Il était en effet peu probable que le sujet puisse être réglé à travers un accord national, estime Diane Reboursier: "Sur cette question, soit le législateur rend obligatoire le remboursement tel, tel et tel frais, avec une liste à la Prévert de frais qui sera de toute façon insuffisante, soit il faut descendre au niveau de l’entreprise pour régler la question." Et pour éviter "les comptes d’apothicaire", l’avocate conseille d’opter pour un forfait, comme le propose l’Urssaf.

 

Postes éligibles
En revanche, les syndicats regrettent le manque d’avancée sur trois points principaux: l’éligibilité au télétravail, la motivation de l’employeur en cas de refus, et l’insuffisance du chapitre sur le télétravail exceptionnel en temps de crise.

"Grosse pierre d'achoppement" entre organisations syndicales et patronales, le projet d’accord reste pour l’heure silencieux sur la définition des postes éligibles au télétravail. Les syndicats voudraient que cette définition se fasse en concertation avec les représentants des salariés dans le cadre de négociations collectives dans l’entreprise, alors que pour le patronat, il appartient à l’employeur seul de définir quels postes seraient éligibles. "Il semble difficile de définir au niveau national qui peut télétravailler dans chaque entreprise, observe toutefois sur ce point Diane Reboursier. D’autant que la situation pour un même poste peut changer d’une entreprise à l’autre."

Deuxième obstacle majeur à la conclusion d’un accord pour les syndicats: la motivation en cas de refus du télétravail par l’employeur. "Aujourd’hui le patronat considère qu’une explication orale serait suffisante. Nous voulons qu’elle soit obligatoirement écrite, détaille Catherine Pinchaut de la CFDT, pour éviter les situations dans lesquelles le télétravail était possible en mars et 'par le plus grand des hasards', plus en novembre." La CGT regrette aussi que le texte du patronat ne réinstaure pas l’obligation d’un avenant au contrat de travail pour mettre en place le télétravail, supprimé par les ordonnances Macron en 2017.

 

Enfin, les syndicats restent sur leur faim quant au chapitre du projet d’accord consacré au télétravail exceptionnel, en cas de crise ou de cas de force majeur. "Aujourd’hui la foire aux questions du ministère du Travail est plus détaillée que le texte proposé, quel intérêt alors de conclure un ANI?" interroge Catherine Pinchaut qui demande à ce que le texte soit d’avantage musclé pour constituer une véritable feuille de route pour les entreprises notamment sur la mise en place de processus de gestion de crise qui intègrent le dialogue social, ou la prévention pour les salariés qui pourraient mal vivre le télétravail à 100%. Pour sa part, la CGT demande également ici "une vraie consultation du CSE en cas de télétravail pour cause de force majeure, et non pas une simple information des décisions du dirigeant".
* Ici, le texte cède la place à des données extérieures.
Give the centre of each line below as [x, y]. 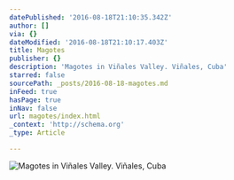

Une dernière version du texte doit être présentée par le patronat aux syndicats ce mardi soir. Les organisations syndicales auront alors jusqu’à mercredi pour faire leurs ultimes retours, mais sans avancées sur ces principaux enjeux où chaque camp semble ferme sur ses positions, une signature paraît mal engagée. Dénouement attendu demain... ou dans les prochains jours.